Este panorama dibuja un profesorado atrapado entre dos fuerzas opuestas: la presión por adaptarse a las nuevas exigencias de la escuela y la ausencia de un marco estructural que sostenga ese cambio. Se le exige creatividad, adaptabilidad y compromiso, pero se le ofrece un sistema diseñado para la obediencia técnica y burocrática. No sorprende, por tanto, que aumenten los discursos reaccionarios entre la parte del profesorado cuya identidad profesional –basada en la instrucción disciplinar y en una educación selectiva– entra en conflicto con una escuela comprensiva e inclusiva. 

El núcleo del problema está en la propia arquitectura del sistema, heredera de una larga tradición de ingeniería curricular: un modelo que organiza la educación en torno a objetivos, estándares e indicadores, donde el aprendizaje se confunde con el cumplimiento y la calidad con la gestión tecnocrática. Este enfoque permea toda la cultura escolar, desde la formación inicial del profesorado hasta la inspección educativa. 

La consecuencia es una escuela que moderniza su lenguaje, pero no sus fundamentos. Se incorporan metodologías activas y discursos sobre innovación, pero dentro de los mismos marcos de tiempo, currículo y evaluación que hace décadas. Es un cambio de envoltorio más que de lógica: cambian los lenguajes, pero rara vez las prácticas. 

Más allá de las lecturas apocalípticas o triunfalistas, TALIS 2024 pone de manifiesto algo esencial: el profesorado no es el problema, sino la víctima de un sistema que le exige ser pedagógicamente creativo en un entorno estructuralmente tecnocrático y burocrático. Pero también es el punto de partida de cualquier cambio posible.

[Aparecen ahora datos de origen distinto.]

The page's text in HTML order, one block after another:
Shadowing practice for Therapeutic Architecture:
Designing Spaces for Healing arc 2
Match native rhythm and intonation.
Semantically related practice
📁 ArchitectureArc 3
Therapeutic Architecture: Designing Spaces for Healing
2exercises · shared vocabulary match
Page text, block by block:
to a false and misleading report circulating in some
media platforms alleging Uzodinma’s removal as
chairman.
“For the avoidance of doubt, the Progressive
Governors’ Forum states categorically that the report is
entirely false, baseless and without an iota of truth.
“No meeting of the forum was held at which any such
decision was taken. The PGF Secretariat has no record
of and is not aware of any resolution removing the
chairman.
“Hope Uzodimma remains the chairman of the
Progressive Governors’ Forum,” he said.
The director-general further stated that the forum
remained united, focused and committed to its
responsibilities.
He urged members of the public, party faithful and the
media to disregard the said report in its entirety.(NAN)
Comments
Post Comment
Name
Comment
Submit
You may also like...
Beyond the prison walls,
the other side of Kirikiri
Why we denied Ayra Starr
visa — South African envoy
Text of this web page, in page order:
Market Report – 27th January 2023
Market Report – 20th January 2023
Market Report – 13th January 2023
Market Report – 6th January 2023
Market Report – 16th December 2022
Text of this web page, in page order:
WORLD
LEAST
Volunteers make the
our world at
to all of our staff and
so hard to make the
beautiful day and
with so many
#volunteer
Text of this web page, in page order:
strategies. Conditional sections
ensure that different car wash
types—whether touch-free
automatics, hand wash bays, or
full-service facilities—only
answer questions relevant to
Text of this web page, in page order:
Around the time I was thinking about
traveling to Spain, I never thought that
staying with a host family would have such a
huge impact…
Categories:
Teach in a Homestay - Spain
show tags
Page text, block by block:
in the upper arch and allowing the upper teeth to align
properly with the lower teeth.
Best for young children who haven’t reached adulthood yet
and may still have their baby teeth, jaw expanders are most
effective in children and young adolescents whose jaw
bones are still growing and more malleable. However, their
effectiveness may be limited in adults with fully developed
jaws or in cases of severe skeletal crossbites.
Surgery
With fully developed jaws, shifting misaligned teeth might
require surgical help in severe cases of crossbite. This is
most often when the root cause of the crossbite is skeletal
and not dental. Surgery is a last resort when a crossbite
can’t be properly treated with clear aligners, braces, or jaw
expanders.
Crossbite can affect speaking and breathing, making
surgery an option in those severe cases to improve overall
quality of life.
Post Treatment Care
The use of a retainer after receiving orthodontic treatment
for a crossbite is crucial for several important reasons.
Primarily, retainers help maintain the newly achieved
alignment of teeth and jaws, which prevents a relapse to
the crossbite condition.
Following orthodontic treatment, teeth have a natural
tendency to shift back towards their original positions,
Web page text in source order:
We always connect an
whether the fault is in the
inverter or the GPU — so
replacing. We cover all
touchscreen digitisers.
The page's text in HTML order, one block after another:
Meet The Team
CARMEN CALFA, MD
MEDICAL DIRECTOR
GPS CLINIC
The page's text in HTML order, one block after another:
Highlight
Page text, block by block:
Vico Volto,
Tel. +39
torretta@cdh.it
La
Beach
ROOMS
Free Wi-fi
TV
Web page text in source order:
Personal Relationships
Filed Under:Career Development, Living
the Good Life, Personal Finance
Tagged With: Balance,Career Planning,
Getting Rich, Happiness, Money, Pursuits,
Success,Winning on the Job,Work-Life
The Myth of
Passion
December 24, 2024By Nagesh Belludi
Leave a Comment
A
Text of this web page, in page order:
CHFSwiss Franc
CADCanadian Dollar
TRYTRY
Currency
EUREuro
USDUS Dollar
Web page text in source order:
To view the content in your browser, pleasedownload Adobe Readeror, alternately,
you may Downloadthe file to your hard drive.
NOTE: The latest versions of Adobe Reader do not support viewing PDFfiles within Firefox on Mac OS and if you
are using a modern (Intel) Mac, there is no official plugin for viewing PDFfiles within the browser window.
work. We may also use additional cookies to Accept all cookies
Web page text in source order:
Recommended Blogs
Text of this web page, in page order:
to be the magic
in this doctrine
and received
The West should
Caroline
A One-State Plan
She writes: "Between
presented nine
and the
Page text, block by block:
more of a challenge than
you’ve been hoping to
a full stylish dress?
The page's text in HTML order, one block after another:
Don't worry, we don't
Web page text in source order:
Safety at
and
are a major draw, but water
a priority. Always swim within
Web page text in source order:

Reconstruir su identidad profesional sobre bases pedagógicas sólidas, colaborativas y coherentes con el sentido inclusivo de la escuela es la única vía real de transformación.  

Mientras no entendamos que la educación no se transforma por decreto ley, sino por coherencia sistémica –y por la reconstrucción del oficio docente en esa coherencia–, seguiremos cambiando los papeles sin cambiar la realidad escolar.